Are there dependencies on the current error messages which prevent such changes?
Yeah: the POSIX standard says what the error codes from regcomp() are.
POSIX defines
REG_ESUBREG
Number in \digit invalid or in error.
which does seem to cover this case, so what I'd argue is that we should
improve the "invalid backreference number" text rather than invent
a nonstandard error code. Maybe about like "backreference number does
not exist or cannot be referenced from here"?
(Admittedly, there's not a huge reason why src/backend/regex/ needs to
stay compliant with the POSIX API today. But I still have ambitions to
split that out as a free-standing library someday, as Henry Spencer had
originally planned to do. So I'd rather stick to the API spec.)
It might be worth checking what text is attributed to this error code
by PCRE and other implementations of the POSIX spec.
regards, tom lane
On Aug 22, 2021, at 7:47 PM, Tom Lane <tgl@sss.pgh.pa.us> wrote:
Yeah: the POSIX standard says what the error codes from regcomp() are.

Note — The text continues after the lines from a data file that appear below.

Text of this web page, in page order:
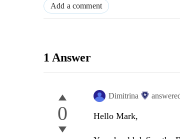
Add a comment
1 Answer
0
Dimitrina
Hello Mark,

I'm not sure how to interpret them. The language "The implementation may define additional macros or constants using names beginning with REG_" at the bottom of the docs might imply that one can add to the list.
POSIX defines
REG_ESUBREG
Number in \digit invalid or in error.which does seem to cover this case,
Hmm. The number is neither invalid nor in error. The only thing arguing in favor of using this code is that the error message contains the word "backreference":
"REG_ESUBREG", "invalid backreference number"

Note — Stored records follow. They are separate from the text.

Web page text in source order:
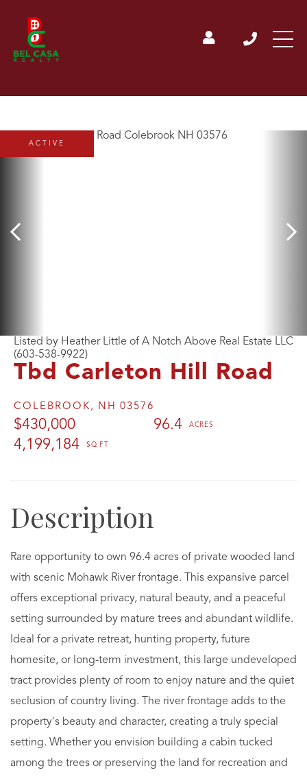
Tbd Carleton Hill Road
COLEBROOK, NH 03576
$430,000
96.4
4,199,184
Listed by Heather Little of A Notch Above Real Estate LLC
(603-538-9922)
ACTIVE
Rare opportunity to own 96.4 acres of private wooded land
with scenic Mohawk River frontage. This expansive parcel
offers exceptional privacy, natural beauty, and a peaceful
setting surrounded by mature trees and abundant wildlife.
Ideal for a private retreat, hunting property, future
homesite, or long-term investment, this large undeveloped
tract provides plenty of room to enjoy nature and the quiet
seclusion of country living. The river frontage adds to the
property's beauty and character, creating a truly special
setting. Whether you envision building a cabin tucked
among the trees or preserving the land for recreation and

which gives the reader a clue that the problem has something to do with a backreference in the pattern. But the POSIX wording "Number in \digit invalid or in error." doesn't even have that advantage. We seem to be using the wrong return code. I would think a more generic
REG_BADPAT
Invalid regular expression.
would be the correct code, though arguably far less informative.
so what I'd argue is that we should
improve the "invalid backreference number" text rather than invent
a nonstandard error code. Maybe about like "backreference number does
not exist or cannot be referenced from here"?
Assuming we leave the error codes alone, how about, "backreference number invalid or cannot be referenced from here"?
(Admittedly, there's not a huge reason why src/backend/regex/ needs to
stay compliant with the POSIX API today. But I still have ambitions to
split that out as a free-standing library someday, as Henry Spencer had
originally planned to do. So I'd rather stick to the API spec.)
That's fine. Something else might kill that ambition, but this quibble over error messages isn't nearly important enough to do so.
It might be worth checking what text is attributed to this error code
by PCRE and other implementations of the POSIX spec.
Reading the docs at pcre.org, it appears that capture groups are allowed in look-around assertions. Our engine doesn't do that, instead treating all groups within assertions as non-capturing. I don't see anything about whether backreferences are allowed within pcre assertions, but I know that perl itself does allow them. So maybe the error text used by other implementations is irrelevant?
—
Mark Dilger
EnterpriseDB: http://www.enterprisedb.com
The Enterprise PostgreSQL Company